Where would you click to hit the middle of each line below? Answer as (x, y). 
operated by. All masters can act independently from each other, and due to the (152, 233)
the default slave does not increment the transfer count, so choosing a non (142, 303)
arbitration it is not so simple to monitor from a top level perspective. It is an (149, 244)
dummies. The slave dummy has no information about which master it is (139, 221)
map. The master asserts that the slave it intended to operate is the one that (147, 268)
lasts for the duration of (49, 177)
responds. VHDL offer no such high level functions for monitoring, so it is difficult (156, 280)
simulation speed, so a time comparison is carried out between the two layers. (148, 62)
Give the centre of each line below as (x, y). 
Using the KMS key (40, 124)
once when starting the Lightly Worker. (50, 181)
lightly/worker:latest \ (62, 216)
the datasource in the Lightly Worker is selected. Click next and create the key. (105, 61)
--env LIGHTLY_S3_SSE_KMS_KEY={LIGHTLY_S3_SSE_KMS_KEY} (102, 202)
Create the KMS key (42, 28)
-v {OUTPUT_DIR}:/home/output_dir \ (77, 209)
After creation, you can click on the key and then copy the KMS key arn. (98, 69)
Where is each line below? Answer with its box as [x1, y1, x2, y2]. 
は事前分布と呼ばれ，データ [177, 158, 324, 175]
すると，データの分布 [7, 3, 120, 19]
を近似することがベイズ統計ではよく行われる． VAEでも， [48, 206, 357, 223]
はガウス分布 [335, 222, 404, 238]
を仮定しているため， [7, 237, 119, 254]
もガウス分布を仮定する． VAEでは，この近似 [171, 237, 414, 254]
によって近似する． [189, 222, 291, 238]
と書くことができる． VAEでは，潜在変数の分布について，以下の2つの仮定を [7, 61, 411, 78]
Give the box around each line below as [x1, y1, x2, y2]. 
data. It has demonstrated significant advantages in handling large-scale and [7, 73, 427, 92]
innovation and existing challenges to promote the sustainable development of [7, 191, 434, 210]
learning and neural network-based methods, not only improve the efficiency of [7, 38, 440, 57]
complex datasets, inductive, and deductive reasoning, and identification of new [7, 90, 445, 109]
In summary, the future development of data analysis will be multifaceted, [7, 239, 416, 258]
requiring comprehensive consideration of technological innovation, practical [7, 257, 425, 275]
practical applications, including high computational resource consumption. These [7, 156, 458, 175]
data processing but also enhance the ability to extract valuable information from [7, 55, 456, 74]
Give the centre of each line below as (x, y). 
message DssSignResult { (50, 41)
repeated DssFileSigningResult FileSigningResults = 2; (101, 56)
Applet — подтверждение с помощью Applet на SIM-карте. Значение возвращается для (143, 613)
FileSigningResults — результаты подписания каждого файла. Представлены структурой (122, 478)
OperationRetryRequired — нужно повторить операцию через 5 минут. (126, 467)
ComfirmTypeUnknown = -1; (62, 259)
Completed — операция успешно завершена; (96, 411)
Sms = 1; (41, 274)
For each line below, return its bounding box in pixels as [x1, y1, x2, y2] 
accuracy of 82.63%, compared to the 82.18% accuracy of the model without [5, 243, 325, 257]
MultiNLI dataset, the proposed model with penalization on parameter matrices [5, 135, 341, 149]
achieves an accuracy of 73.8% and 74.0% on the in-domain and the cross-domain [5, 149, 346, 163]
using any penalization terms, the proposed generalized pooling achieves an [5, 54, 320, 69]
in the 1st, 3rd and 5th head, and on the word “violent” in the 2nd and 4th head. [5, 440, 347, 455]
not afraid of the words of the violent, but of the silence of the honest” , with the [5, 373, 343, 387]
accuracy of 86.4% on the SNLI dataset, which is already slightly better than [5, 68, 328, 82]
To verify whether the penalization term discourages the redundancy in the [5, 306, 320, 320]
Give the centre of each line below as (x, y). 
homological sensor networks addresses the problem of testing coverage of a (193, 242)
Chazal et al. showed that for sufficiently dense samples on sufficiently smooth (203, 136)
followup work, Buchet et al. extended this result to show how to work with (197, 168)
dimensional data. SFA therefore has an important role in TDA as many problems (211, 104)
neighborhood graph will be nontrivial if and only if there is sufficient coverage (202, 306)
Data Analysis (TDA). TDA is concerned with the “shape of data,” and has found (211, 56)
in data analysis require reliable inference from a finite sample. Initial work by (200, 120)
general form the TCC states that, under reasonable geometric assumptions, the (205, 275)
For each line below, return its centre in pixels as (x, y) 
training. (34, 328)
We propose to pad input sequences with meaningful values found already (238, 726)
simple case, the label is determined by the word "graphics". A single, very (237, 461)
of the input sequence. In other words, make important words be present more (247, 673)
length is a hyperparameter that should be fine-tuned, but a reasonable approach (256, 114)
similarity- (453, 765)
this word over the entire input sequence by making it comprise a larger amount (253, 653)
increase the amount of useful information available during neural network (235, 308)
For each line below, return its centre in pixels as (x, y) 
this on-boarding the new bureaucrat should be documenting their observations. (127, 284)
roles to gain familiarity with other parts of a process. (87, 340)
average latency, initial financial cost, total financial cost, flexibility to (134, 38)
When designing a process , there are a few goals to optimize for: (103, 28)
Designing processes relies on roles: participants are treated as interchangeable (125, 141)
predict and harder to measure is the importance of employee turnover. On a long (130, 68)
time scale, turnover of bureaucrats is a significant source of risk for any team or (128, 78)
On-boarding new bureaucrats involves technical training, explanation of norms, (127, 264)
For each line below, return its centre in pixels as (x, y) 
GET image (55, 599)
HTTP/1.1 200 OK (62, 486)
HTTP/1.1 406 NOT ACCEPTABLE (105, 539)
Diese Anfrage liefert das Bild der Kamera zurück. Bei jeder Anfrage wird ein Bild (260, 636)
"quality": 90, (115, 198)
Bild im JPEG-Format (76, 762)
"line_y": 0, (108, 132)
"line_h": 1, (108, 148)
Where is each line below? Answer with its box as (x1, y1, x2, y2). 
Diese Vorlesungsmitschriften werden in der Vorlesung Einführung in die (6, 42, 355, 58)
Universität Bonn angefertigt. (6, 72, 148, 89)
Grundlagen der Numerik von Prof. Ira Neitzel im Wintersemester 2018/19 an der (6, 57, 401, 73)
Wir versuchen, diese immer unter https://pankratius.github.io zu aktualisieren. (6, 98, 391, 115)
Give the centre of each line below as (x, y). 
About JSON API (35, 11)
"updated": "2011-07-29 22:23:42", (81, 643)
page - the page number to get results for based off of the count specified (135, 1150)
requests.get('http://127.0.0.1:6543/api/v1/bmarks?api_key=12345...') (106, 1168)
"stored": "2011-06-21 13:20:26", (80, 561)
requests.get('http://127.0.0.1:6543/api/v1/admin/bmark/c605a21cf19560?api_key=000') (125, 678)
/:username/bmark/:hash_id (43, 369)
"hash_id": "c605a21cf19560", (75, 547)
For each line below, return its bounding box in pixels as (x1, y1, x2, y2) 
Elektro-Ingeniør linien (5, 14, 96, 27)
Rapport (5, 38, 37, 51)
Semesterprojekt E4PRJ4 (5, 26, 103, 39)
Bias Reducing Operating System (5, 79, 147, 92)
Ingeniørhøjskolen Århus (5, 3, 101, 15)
|---|
• What to work on: From the records above, transcribe without alteration every line from the one with "innovation and existing" to the one with "complex datasets, inductive, and", inclusive.

• Written solution:
innovation and existing challenges to promote the sustainable development of [7, 191, 434, 210]
learning and neural network-based methods, not only improve the efficiency of [7, 38, 440, 57]
complex datasets, inductive, and deductive reasoning, and identification of new [7, 90, 445, 109]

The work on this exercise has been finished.